(Extracted records)
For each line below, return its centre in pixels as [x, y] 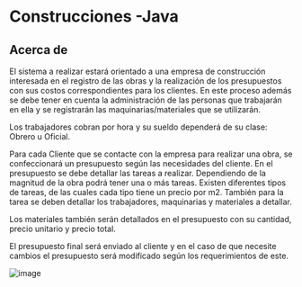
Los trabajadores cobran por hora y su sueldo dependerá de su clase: [138, 127]
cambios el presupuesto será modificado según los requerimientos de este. [149, 256]
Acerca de [39, 50]
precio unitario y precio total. [63, 229]
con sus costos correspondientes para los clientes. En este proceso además [151, 90]
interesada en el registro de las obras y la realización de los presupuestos [146, 81]
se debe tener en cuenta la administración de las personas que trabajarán [146, 100]
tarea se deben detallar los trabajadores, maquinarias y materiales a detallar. [151, 202]

> WORK TASK: Without the pictures, return all the entries above exactly as they stand.

> REPLY:
For each line below, return its centre in pixels as [x, y] 
Los trabajadores cobran por hora y su sueldo dependerá de su clase: [138, 127]
cambios el presupuesto será modificado según los requerimientos de este. [149, 256]
Acerca de [39, 50]
precio unitario y precio total. [63, 229]
con sus costos correspondientes para los clientes. En este proceso además [151, 90]
interesada en el registro de las obras y la realización de los presupuestos [146, 81]
se debe tener en cuenta la administración de las personas que trabajarán [146, 100]
tarea se deben detallar los trabajadores, maquinarias y materiales a detallar. [151, 202]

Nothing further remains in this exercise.